### THE TASK
Take the entries below and print only the lines from the one with "2) The continuing rise of populism and racist" through the one with "self-interest that takes", exactly as they stand, both ends included.

### Collected data entries
[Start of Attachment]

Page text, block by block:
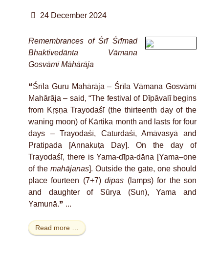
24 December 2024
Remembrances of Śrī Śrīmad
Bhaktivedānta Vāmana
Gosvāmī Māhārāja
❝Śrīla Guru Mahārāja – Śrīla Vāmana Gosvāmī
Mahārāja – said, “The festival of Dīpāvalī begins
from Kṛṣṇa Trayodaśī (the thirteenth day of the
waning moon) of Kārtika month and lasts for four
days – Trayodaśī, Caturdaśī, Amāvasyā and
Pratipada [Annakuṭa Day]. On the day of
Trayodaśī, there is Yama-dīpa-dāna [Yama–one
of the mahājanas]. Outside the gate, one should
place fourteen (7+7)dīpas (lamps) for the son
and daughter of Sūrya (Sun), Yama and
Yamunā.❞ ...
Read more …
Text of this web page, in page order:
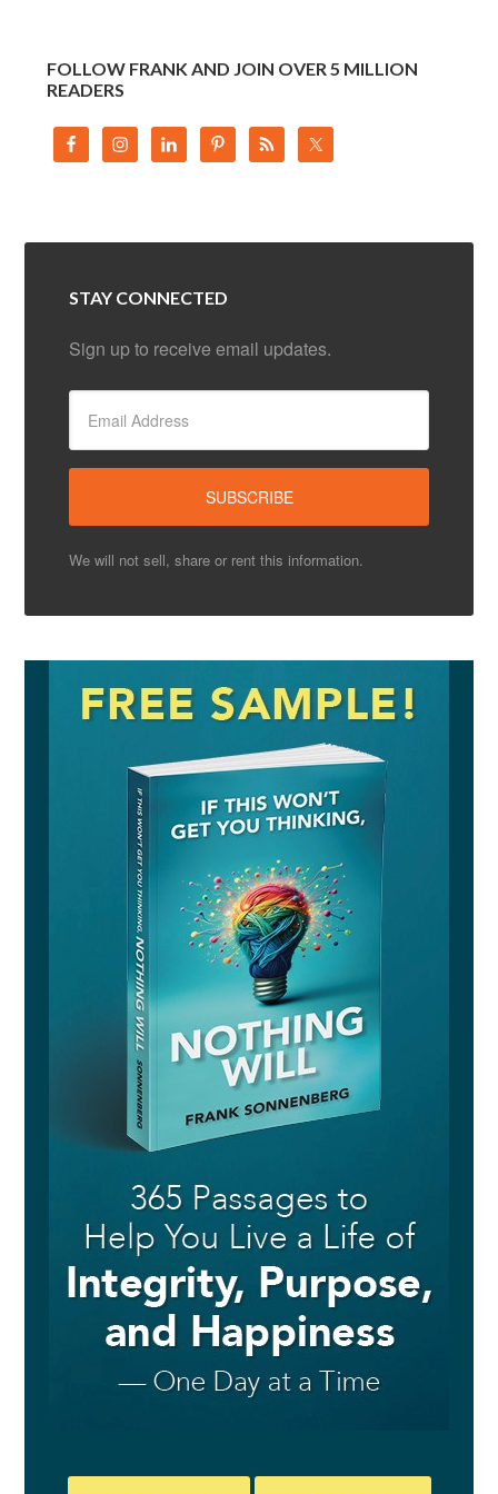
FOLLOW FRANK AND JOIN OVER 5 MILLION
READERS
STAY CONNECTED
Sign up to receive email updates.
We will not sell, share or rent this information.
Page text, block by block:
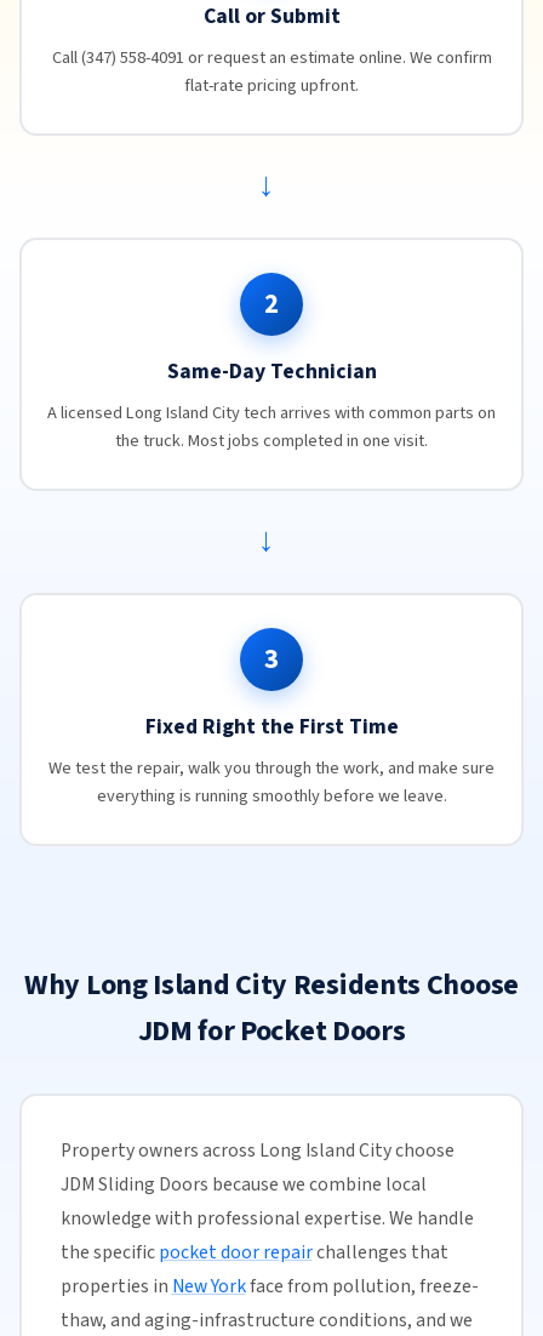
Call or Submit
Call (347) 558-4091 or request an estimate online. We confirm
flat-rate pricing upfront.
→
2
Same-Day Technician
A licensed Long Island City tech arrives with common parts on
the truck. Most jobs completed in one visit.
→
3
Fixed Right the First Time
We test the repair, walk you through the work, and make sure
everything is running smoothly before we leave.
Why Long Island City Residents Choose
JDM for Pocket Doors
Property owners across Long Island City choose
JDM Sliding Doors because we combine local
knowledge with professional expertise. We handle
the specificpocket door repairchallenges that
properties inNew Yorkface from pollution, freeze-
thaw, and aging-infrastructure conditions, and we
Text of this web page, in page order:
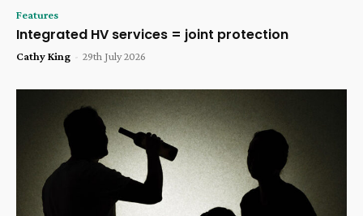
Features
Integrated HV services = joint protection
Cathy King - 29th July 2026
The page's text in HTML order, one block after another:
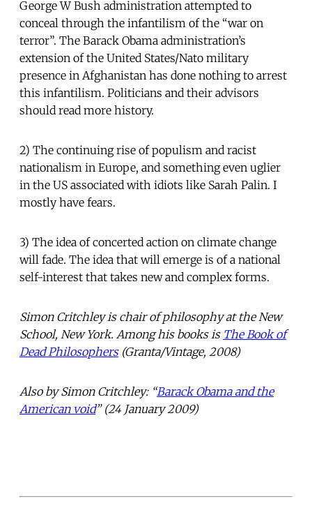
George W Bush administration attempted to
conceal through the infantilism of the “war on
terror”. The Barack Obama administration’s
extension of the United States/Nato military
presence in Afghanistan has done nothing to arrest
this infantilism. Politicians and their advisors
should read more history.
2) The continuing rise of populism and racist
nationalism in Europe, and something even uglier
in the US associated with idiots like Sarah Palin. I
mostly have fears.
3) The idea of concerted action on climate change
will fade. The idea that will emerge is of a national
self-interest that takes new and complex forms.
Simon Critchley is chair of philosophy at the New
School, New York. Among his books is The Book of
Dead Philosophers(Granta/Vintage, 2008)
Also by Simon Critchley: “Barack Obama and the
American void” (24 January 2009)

[End of Attachment]

### ANSWER TO THIS EXERCISE
2) The continuing rise of populism and racist
nationalism in Europe, and something even uglier
in the US associated with idiots like Sarah Palin. I
mostly have fears.
3) The idea of concerted action on climate change
will fade. The idea that will emerge is of a national
self-interest that takes new and complex forms.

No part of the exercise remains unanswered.